Because the appeal is out of time, the applicant has filed an application to extend time. The application to extend time, like the application for leave to appeal is devoid of any particulars of any basis upon which an extension of time should be granted. One can appreciate that although Vendan Events had legal representation in the past, these documents have been prepared by Ms Venzin who, I assume is not legally trained. One does not necessarily expect all of the usual matters that are considered in an application to extend time would be addressed by a lay person. However it would be reasonable to expect that there would be at least some explanation about the delay, and something about the merits of her appeal, although one can look to the submissions in support of the application for leave to appeal to assist.
In her application for leave to appeal, the only ground relied upon is that Vendan Events would like to exercise its right to appeal on the basis that blatant misleading and untrue information has been given by the applicants.
[10] That is expanded upon in the submissions filed however those submissions do not attempt to identify any error on the part of the learned Member. They do not contend that the evidence accepted by him to support his decision was not open to him relying on the evidence put forward by both the applicant and the respondents.
[11] Leave to appeal to be granted[2] where there is some question of general importance upon which further argument, and a decision of the Appeal Tribunal, would be to the public advantage; or, there is a reasonably arguable case of error in the primary decision and a reasonable prospect that the applicant would obtain further substantive relief. Another question sometimes asked is: is leave necessary to correct a substantial injustice to the applicant, caused by some error?

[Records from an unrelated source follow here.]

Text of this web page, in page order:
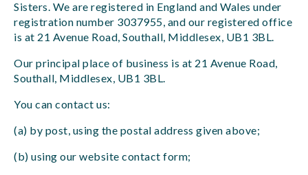
Sisters. We are registered in England and Wales under
registration number 3037955, and our registered office
is at 21 Avenue Road, Southall, Middlesex, UB1 3BL.
Our principal place of business is at 21 Avenue Road,
Southall, Middlesex, UB1 3BL.
You can contact us:
(a) by post, using the postal address given above;
(b) using our website contact form;
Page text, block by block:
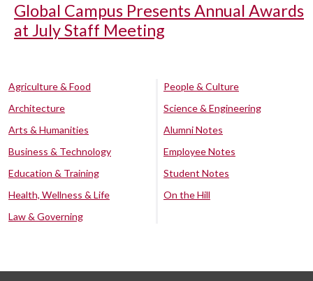
Global Campus Presents Annual Awards
at July Staff Meeting
Agriculture & Food
Architecture
Arts & Humanities
Business & Technology
Education & Training
Health, Wellness & Life
Law & Governing
People & Culture
Science & Engineering
Alumni Notes
Employee Notes
Student Notes
On the Hill
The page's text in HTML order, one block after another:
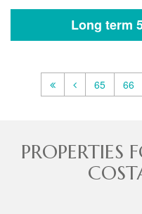
Long term
65 66
PROPERTIES
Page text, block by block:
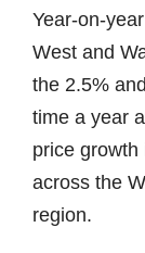
Year-on-
West and
the 2.5%
time a year
price
across the
region.
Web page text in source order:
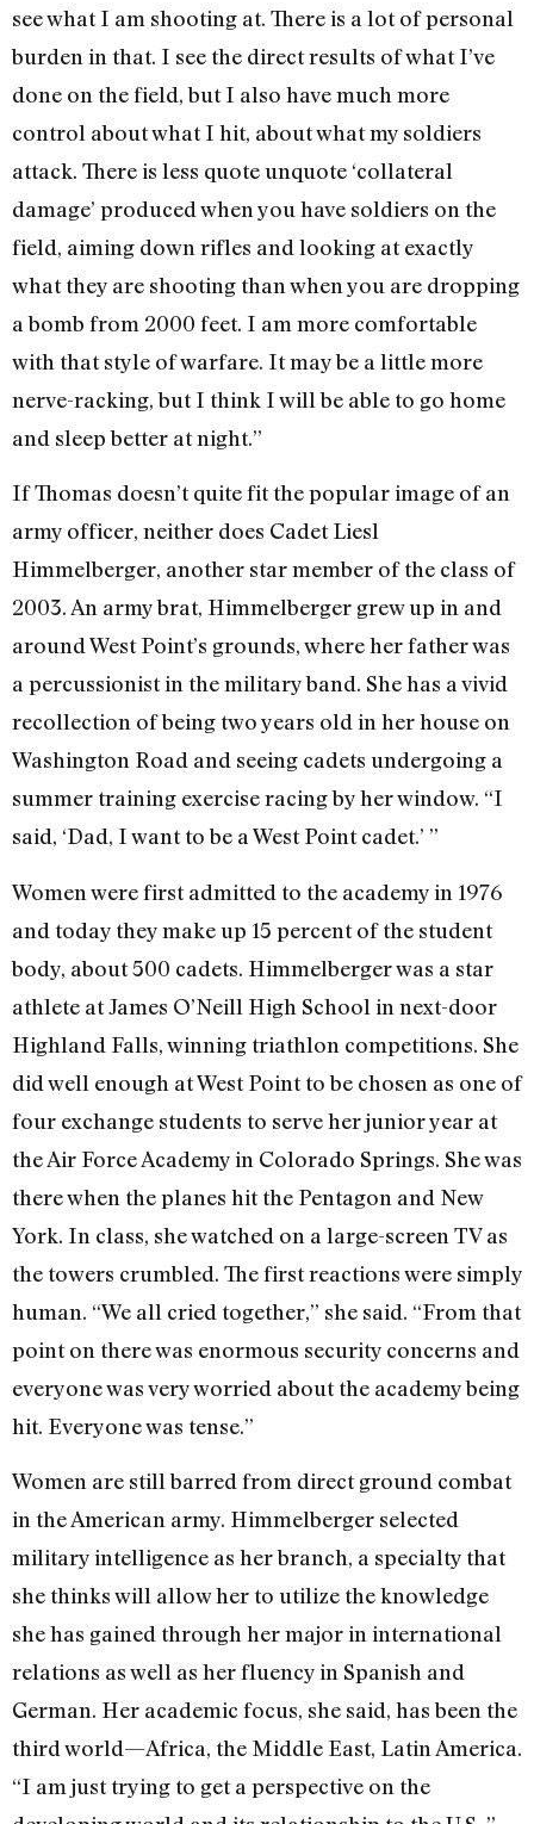
see what I am shooting at. There is a lot of personal
burden in that. I see the direct results of what I’ve
done on the field, but I also have much more
control about what I hit, about what my soldiers
attack. There is less quote unquote ‘collateral
damage’ produced when you have soldiers on the
field, aiming down rifles and looking at exactly
what they are shooting than when you are dropping
a bomb from 2000 feet. I am more comfortable
with that style of warfare. It may be a little more
nerve-racking, but I think I will be able to go home
and sleep better at night.”
If Thomas doesn’t quite fit the popular image of an
army officer, neither does Cadet Liesl
Himmelberger, another star member of the class of
2003. An army brat, Himmelberger grew up in and
around West Point’s grounds, where her father was
a percussionist in the military band. She has a vivid
recollection of being two years old in her house on
Washington Road and seeing cadets undergoing a
summer training exercise racing by her window. “I
said, ‘Dad, I want to be a West Point cadet.’ ”
Women were first admitted to the academy in 1976
and today they make up 15 percent of the student
body, about 500 cadets. Himmelberger was a star
athlete at James O’Neill High School in next-door
Highland Falls, winning triathlon competitions. She
did well enough at West Point to be chosen as one of
four exchange students to serve her junior year at
the Air Force Academy in Colorado Springs. She was
there when the planes hit the Pentagon and New
York. In class, she watched on a large-screen TV as
the towers crumbled. The first reactions were simply
human. “We all cried together,” she said. “From that
point on there was enormous security concerns and
everyone was very worried about the academy being
hit. Everyone was tense.”
Women are still barred from direct ground combat
in the American army. Himmelberger selected
military intelligence as her branch, a specialty that
she thinks will allow her to utilize the knowledge
she has gained through her major in international
relations as well as her fluency in Spanish and
German. Her academic focus, she said, has been the
third world—Africa, the Middle East, Latin America.
“I am just trying to get a perspective on the

[2] QCAT Act, section 142(3).
[12] Ms Venzin’s submissions simply refer to the evidence that was either put before the learned Member, or that which is contained within the brief of evidence she has filed with her submissions. What the applicant is asking the Appeal Tribunal to do, is to revisit the issues that were in dispute before the learned Member and come to a different decision. It is not the function of the Appeal Tribunal to decide where the truth lay as between the competing versions given by the parties.[3]

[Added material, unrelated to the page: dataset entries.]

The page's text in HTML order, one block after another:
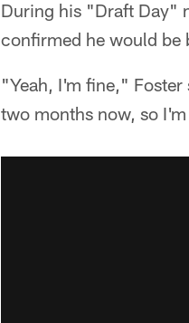
During his "Draft Day"
confirmed he would be
"Yeah, I'm fine,"
two months now, so
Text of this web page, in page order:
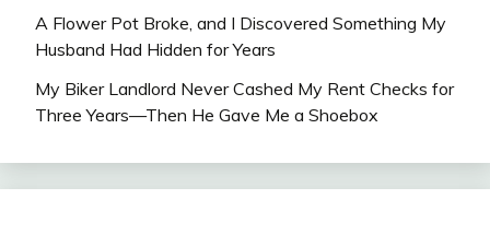
A Flower Pot Broke, and I Discovered Something My
Husband Had Hidden for Years
My Biker Landlord Never Cashed My Rent Checks for
Three Years—Then He Gave Me a Shoebox
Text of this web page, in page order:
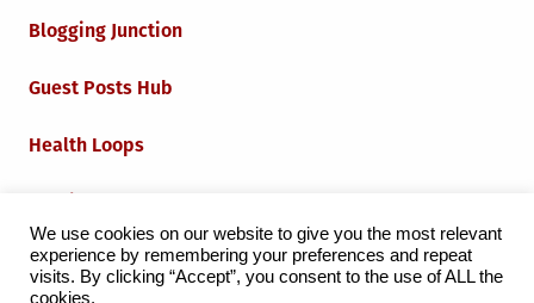
Blogging Junction
Guest Posts Hub
Health Loops
Iot Loops
We use cookies on our website to give you the most relevant
experience by remembering your preferences and repeat
visits. By clicking “Accept”, you consent to the use of ALL the
cookies.
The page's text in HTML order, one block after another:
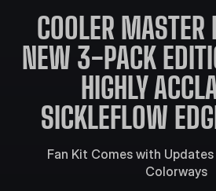
COOLER MASTER
NEW 3-PACK
HIGHLY
SICKLEFLOW
Fan Kit Comes with
Colorways
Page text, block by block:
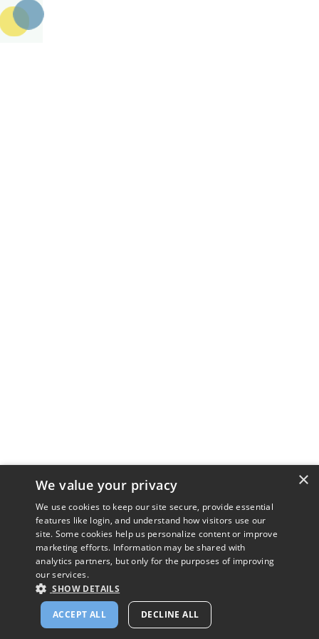
×
We value your privacy
We use cookies to keep our site secure, provide essential
features like login, and understand how visitors use our
site. Some cookies help us personalize content or improve
marketing efforts. Information may be shared with
analytics partners, but only for the purposes of improving
our services.
SHOW DETAILS
ACCEPT ALL DECLINE ALL
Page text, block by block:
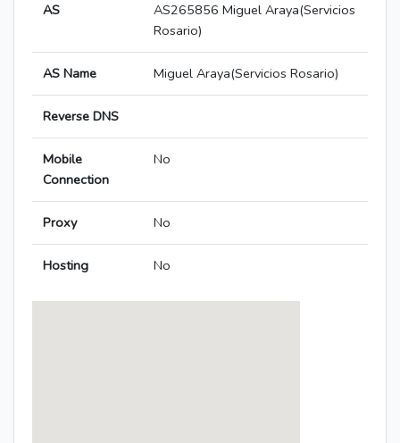
AS
AS265856 Miguel Araya(Servicios
Rosario)
AS Name Miguel Araya(Servicios Rosario)
Reverse DNS
Mobile
Connection
No
Proxy No
Hosting No
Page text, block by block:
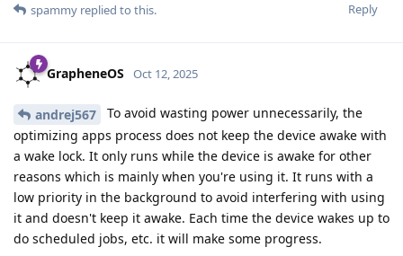
Reply
spammy replied to this.
GrapheneOS Oct 12, 2025
andrej567
To avoid wasting power unnecessarily, the
optimizing apps process does not keep the device awake with
a wake lock. It only runs while the device is awake for other
reasons which is mainly when you're using it. It runs with a
low priority in the background to avoid interfering with using
it and doesn't keep it awake. Each time the device wakes up to
do scheduled jobs, etc. it will make some progress.
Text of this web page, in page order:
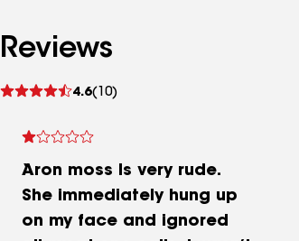
Reviews
4.6(10)
See
Aron moss Is very rude.
She immediately hung up
on my face and ignored
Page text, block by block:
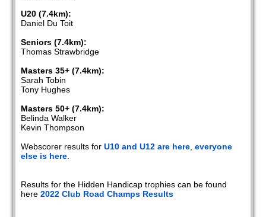
U20 (7.4km):
Daniel Du Toit
Seniors (7.4km):
Thomas Strawbridge
Masters 35+ (7.4km):
Sarah Tobin
Tony Hughes
Masters 50+ (7.4km):
Belinda Walker
Kevin Thompson
Webscorer results forU10 and U12 are here ,everyone
else is here
Results for the Hidden Handicap trophies can be found
here2022 Club Road Champs Results
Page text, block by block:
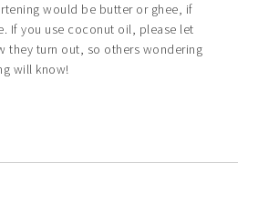
would be butter or ghee, if
If you use coconut oil, please let
they turn out, so others wondering
will know!
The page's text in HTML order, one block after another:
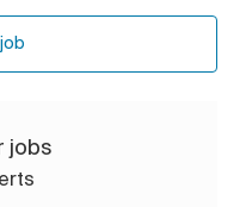
jobs
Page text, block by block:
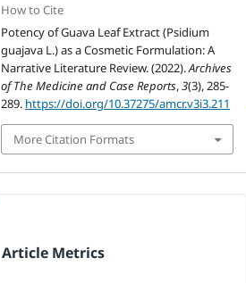
How to Cite
Potency of Guava Leaf Extract (Psidium
guajava L.) as a Cosmetic Formulation: A
Narrative Literature Review. (2022).Archives
of The Medicine and Case Reports,3(3), 285-
289. https://doi.org/10.37275/amcr.v3i3.211
More Citation Formats
Article Metrics

[3] Fox v Percy (2003) 214 CLR 118 at 129 per Gleeson CJ, Gummow and Kirby JJ.
[13] The reasons given by the learned Member relied on the evidence presented by the respondents and he was entitled to accept that evidence. Ms Venzin’s new evidence deals with feedback offered by each of the respondents during the course which, she contends is inconsistent with the evidence put before the Tribunal. Even if there is inconsistency, it does not follow that the learned Member was not entitled to accept the evidence of the respondents in coming to his decision.

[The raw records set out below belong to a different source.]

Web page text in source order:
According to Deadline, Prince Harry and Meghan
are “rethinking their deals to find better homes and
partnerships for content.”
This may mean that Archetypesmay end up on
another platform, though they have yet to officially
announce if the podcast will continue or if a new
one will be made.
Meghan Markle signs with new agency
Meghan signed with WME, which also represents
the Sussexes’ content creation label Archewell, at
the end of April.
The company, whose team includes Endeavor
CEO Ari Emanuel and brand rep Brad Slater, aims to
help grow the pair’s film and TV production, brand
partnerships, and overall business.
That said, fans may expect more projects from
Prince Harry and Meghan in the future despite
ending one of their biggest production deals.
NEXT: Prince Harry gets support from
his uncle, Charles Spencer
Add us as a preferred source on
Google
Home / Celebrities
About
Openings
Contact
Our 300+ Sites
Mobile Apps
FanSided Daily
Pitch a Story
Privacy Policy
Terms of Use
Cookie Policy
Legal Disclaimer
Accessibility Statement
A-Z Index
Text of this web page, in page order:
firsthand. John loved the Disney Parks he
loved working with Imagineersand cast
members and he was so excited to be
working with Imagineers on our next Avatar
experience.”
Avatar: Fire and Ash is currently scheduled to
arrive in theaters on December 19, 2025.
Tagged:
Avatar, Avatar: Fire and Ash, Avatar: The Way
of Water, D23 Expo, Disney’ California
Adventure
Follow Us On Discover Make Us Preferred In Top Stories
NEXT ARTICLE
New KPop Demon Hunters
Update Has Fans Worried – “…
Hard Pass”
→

[14] Furthermore, as observed above, the submissions do not address the question of extension of time particularly, why the application was not filed within the 28 days, nor does it address the substantial merits of the case although, one does infer from the submissions that Vendan Events is contending that it does have an arguable case on appeal.
[15] The applicant has not established, in this case, that the Appeal Tribunal should favourably exercise its discretion to grant an extension of time. Even if an extension of time were granted, no error on the part of the learned Member has been identified, nor is any apparent. Therefore, leave to appeal would be refused in any event. This of course means that because the Appeal itself lacks merit there should not be an extension of time.
[16] Therefore, the order of the Tribunal will be that the applicant’s application for extension of time is dismissed.